Dataset excerpts:
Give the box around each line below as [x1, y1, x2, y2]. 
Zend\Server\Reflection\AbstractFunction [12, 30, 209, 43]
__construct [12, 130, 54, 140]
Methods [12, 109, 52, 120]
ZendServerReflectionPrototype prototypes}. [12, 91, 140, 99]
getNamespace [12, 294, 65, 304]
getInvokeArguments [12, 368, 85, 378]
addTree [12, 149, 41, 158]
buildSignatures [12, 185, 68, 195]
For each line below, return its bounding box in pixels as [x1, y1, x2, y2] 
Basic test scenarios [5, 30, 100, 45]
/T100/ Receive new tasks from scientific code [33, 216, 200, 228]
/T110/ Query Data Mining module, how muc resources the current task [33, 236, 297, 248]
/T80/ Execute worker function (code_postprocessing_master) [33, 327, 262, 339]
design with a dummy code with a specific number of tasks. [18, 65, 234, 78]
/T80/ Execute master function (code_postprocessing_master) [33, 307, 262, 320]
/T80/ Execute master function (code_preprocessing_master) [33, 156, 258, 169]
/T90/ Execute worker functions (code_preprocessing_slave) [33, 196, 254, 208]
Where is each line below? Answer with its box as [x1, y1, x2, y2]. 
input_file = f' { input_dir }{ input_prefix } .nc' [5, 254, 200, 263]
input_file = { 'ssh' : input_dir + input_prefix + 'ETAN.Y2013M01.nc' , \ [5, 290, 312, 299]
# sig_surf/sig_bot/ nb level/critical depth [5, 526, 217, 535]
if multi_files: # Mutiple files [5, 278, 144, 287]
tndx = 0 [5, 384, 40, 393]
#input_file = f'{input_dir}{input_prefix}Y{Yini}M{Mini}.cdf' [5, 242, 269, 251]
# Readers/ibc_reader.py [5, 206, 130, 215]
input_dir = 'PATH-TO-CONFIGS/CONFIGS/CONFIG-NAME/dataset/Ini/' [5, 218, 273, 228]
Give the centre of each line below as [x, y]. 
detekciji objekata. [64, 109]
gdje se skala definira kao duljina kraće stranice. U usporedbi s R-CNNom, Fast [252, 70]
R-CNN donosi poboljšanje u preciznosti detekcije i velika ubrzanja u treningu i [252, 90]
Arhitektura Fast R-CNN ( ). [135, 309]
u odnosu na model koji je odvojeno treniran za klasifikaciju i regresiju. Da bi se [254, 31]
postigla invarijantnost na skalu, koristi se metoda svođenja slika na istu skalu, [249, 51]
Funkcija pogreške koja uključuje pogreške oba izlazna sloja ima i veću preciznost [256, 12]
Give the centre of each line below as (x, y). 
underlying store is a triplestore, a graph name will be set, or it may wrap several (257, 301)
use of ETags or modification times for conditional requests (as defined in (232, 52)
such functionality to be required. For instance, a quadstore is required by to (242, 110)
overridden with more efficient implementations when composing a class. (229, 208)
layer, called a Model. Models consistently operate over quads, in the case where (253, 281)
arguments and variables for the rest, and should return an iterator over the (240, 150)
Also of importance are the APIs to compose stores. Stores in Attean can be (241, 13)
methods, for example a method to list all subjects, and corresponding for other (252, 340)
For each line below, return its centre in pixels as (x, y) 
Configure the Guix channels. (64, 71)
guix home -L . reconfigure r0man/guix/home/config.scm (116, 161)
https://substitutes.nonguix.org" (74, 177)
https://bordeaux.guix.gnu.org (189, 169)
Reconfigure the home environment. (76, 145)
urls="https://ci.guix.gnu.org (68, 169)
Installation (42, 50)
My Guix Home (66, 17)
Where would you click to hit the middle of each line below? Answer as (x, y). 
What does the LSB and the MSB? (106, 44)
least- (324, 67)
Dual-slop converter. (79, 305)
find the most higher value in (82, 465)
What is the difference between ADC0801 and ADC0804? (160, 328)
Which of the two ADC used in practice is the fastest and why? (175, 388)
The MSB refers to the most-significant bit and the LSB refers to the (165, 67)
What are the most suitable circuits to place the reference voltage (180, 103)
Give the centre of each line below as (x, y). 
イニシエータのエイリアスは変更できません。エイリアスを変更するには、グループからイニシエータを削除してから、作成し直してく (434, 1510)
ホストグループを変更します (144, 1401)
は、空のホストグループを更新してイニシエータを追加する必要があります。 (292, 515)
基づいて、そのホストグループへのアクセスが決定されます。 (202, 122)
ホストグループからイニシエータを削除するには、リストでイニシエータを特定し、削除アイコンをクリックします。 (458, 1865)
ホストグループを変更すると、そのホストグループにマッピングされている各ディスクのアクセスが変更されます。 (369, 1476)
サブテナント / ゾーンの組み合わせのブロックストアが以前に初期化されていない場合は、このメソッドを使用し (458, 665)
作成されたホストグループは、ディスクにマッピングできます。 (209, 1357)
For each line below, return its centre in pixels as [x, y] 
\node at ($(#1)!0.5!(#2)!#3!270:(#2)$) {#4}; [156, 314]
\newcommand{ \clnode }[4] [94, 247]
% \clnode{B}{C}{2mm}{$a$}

**Exercise requirements**. The lines needed are those in the data above that hold the string "with"; copy each of them.

**Written answer**.
design with a dummy code with a specific number of tasks. [18, 65, 234, 78]
Where is each line below? Answer with its box as [x1, y1, x2, y2]. 
overridden with more efficient implementations when composing a class. (229, 208)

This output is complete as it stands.